# What is required
Pictures aside, repeat every entry exactly.

■ ■ ■ ■

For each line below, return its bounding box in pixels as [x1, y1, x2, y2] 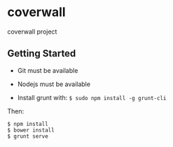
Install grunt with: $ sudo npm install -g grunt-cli [17, 93, 167, 101]
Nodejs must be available [17, 80, 91, 88]
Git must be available [17, 66, 78, 74]
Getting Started [7, 48, 76, 59]
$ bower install [7, 127, 55, 134]
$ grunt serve [7, 132, 49, 140]
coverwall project [7, 27, 57, 36]

■ ■ ■ ■

# Answer box
For each line below, return its bounding box in pixels as [x1, y1, x2, y2] 
Install grunt with: $ sudo npm install -g grunt-cli [17, 93, 167, 101]
Nodejs must be available [17, 80, 91, 88]
Git must be available [17, 66, 78, 74]
Getting Started [7, 48, 76, 59]
$ bower install [7, 127, 55, 134]
$ grunt serve [7, 132, 49, 140]
coverwall project [7, 27, 57, 36]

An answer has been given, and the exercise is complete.